Model saved at models/student_admissions.h5

Evaluate the model


In [11]:
model = keras.models.load_model(model_path)
print("Model loaded:", model_path)

score = model.evaluate(x_test, y_test, verbose=0)
print("\nTest Accuracy: {:.2f}".format(score[1]))


Model loaded: models/student_admissions.h5

Test Accuracy: 0.75

Visualize the model


In [12]:
predictions = model.predict(df.drop(targets, axis=1).values)
predictions = np.argmax(predictions, axis=1)

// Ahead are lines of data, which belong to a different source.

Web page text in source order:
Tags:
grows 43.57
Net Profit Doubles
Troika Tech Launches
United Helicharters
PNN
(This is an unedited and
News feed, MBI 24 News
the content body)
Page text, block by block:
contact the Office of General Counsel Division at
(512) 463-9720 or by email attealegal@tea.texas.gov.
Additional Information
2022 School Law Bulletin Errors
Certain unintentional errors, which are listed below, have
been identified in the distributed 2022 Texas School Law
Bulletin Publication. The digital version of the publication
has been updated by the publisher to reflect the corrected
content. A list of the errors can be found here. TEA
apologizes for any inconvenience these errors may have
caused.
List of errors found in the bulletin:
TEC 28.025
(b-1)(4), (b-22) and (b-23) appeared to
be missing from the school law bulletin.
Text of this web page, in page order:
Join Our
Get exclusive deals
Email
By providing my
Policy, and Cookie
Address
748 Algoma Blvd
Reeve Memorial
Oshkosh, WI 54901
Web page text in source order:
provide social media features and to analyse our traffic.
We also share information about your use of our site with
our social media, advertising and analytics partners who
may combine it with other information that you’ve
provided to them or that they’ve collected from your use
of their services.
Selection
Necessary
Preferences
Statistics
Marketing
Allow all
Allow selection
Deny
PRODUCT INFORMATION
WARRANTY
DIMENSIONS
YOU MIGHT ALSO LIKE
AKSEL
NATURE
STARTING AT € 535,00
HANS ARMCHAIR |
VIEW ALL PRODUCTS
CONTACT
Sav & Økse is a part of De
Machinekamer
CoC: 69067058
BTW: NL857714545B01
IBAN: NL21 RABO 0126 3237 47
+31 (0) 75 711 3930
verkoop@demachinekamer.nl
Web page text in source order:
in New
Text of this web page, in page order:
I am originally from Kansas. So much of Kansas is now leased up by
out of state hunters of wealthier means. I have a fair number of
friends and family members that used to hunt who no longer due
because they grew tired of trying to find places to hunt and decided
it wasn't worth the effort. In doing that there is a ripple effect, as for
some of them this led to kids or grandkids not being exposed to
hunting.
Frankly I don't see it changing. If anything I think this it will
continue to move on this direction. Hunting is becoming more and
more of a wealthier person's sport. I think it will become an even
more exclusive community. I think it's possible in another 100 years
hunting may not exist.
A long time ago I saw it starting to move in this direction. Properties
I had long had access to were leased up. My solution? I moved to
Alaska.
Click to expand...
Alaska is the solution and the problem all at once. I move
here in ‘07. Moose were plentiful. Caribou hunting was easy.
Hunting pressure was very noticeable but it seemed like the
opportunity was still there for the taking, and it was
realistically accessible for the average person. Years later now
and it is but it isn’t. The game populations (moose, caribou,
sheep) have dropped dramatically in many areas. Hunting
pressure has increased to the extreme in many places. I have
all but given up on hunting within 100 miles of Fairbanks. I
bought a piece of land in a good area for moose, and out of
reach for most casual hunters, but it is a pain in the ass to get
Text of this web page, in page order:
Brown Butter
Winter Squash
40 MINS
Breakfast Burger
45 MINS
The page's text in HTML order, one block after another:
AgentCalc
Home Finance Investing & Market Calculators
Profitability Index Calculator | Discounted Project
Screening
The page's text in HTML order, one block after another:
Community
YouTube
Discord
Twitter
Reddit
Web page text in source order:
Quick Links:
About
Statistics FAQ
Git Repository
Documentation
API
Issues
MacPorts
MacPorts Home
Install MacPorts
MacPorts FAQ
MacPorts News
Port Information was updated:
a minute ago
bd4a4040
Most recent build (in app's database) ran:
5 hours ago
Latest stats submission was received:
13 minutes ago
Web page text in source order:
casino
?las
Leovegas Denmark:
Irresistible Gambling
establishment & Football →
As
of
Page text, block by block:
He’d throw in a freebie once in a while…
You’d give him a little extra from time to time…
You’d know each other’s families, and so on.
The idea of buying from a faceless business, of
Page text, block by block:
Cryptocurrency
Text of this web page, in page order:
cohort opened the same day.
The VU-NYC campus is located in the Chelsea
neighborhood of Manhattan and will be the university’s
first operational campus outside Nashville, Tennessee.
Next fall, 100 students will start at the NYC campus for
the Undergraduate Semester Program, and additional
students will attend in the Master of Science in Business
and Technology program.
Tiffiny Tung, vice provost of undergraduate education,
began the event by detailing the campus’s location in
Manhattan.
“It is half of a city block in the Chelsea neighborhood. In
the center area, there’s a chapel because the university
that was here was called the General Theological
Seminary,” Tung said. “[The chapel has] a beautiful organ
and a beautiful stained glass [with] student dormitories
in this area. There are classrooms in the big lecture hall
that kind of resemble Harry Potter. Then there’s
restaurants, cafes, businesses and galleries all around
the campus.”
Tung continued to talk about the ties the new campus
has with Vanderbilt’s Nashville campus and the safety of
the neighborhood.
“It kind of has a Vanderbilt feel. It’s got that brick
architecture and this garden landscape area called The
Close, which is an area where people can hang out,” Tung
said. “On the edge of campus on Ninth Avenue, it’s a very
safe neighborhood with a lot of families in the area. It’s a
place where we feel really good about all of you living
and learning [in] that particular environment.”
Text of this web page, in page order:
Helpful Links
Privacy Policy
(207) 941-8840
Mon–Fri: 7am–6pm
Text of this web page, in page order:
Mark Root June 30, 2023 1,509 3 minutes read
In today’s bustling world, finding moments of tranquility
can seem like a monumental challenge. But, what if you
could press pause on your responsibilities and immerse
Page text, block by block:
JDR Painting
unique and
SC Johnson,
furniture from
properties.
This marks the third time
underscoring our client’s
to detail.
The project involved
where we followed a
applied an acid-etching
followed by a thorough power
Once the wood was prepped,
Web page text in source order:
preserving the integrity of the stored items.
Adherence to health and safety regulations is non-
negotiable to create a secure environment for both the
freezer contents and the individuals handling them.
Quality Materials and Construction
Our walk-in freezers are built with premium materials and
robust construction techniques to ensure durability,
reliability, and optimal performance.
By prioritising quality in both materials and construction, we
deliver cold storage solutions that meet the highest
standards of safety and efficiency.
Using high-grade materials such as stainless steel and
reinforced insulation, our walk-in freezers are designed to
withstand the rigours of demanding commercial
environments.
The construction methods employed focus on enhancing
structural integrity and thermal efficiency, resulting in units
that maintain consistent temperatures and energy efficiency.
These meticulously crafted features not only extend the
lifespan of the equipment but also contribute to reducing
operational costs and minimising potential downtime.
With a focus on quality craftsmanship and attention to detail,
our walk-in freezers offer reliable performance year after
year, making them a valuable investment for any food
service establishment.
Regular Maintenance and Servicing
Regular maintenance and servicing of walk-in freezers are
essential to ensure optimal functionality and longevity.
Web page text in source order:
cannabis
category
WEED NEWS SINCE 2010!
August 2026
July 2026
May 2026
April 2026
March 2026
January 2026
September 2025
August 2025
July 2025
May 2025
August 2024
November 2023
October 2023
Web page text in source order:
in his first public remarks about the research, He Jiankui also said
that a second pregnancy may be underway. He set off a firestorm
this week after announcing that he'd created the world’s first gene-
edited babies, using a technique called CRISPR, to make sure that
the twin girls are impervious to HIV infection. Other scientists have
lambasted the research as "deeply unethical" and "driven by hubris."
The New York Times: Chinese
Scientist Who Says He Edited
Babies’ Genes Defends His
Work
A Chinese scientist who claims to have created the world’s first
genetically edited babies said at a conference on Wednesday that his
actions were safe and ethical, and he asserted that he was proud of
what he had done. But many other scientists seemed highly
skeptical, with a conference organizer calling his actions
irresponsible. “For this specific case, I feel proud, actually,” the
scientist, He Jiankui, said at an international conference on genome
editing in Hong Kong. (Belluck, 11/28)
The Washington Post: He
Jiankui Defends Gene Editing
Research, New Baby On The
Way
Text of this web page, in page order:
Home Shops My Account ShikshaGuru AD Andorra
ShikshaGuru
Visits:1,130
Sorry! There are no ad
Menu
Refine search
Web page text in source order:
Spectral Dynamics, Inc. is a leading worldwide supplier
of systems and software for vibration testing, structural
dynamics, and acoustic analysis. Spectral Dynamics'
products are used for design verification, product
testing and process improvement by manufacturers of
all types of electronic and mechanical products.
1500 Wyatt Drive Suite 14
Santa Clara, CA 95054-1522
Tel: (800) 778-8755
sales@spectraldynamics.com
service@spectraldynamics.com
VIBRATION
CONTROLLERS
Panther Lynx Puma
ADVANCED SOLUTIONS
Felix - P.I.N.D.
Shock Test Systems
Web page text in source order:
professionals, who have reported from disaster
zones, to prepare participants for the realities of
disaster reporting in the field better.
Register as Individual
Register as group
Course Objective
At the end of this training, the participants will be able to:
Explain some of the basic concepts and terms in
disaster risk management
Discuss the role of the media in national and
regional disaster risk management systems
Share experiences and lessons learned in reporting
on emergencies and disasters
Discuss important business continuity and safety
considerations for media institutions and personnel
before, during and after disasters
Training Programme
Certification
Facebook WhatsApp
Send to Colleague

df_visualize['predicted'] = predictions 

plot_data(df_visualize).fig.suptitle('Actual')
plot_data(df_visualize, hue='predicted').fig.suptitle('Model')


Out[12]:
<matplotlib.text.Text at 0x7fdc39c30be0>

A bit overfitting can be appreciated in rank 2 sometimes. More information can be extracted when looking at the predicted probabilities instead of the binary accepted-rejected result shown here.

Make predictions


In [13]:
def predict_admission(student):
    # student_data: {id: [gre, gpa, 'rank1, rank2, rank3, rank4]}

    print('Admission Probabilities: \n')

    for key, value in student.items():
        p_name = key
        single_data = value

        # normalize data
        for idx, f in enumerate(numerical):
            single_data[idx] = (single_data[idx] - scaled_features[f][0]) / scaled_features[f][1]

        # make prediction
        single_pred = model.predict(np.array([single_data]))
        print('{}: \t {:.0f}%\n'.format(p_name, single_pred[0, 1] * 100))


df_visualize.describe()


Out[13]:
admit gre gpa rank predicted
count 399.000000 399.000000 399.000000 399.000000 399.000000
mean 0.315789 587.819549 3.390940 2.486216 0.172932
std 0.465413 115.428011 0.380152 0.945333 0.378664
min 0.000000 220.000000 2.260000 1.000000 0.000000
25% 0.000000 520.000000 3.130000 2.000000 0.000000
50% 0.000000 580.000000 3.395000 2.000000 0.000000
75% 1.000000 660.000000 3.670000 3.000000 0.000000
max 1.000000 800.000000 4.000000 4.000000 1.000000

In [14]:
# student_data: {id: [gre, gpa, 'rank1, rank2, rank3, rank4]}
new_students =  {'High scores rank-1':  [730, 3.83, 1, 0, 0, 0],
                 'High scores rank-2':  [730, 3.83, 0, 1, 0, 0],
                 'High scores rank-3':  [730, 3.83, 0, 0, 1, 0],
                 'High scores rank-4':  [730, 3.83, 0, 0, 0, 1],   
                 'Avg scores rank-1':  [588, 3.4, 1, 0, 0, 0],
                 'Avg scores rank-2':  [588, 3.4, 0, 1, 0, 0],
                 'Avg scores rank-3':  [588, 3.4, 0, 0, 1, 0],
                 'Avg scores rank-4':  [588, 3.4, 0, 0, 0, 1],
                 }
predict_admission(new_students)


Admission Probabilities: 

High scores rank-1: 	 65%

High scores rank-2: 	 53%

High scores rank-3: 	 35%

High scores rank-4: 	 35%

Avg scores rank-1: 	 49%

Avg scores rank-2: 	 40%

Avg scores rank-3: 	 28%

Avg scores rank-4: 	 26%

The predictions confirm that rank is the most influential feature in determining the admission, which seems reasonable. The absolute grades of the students are more relevant for rank-1 students (Q1).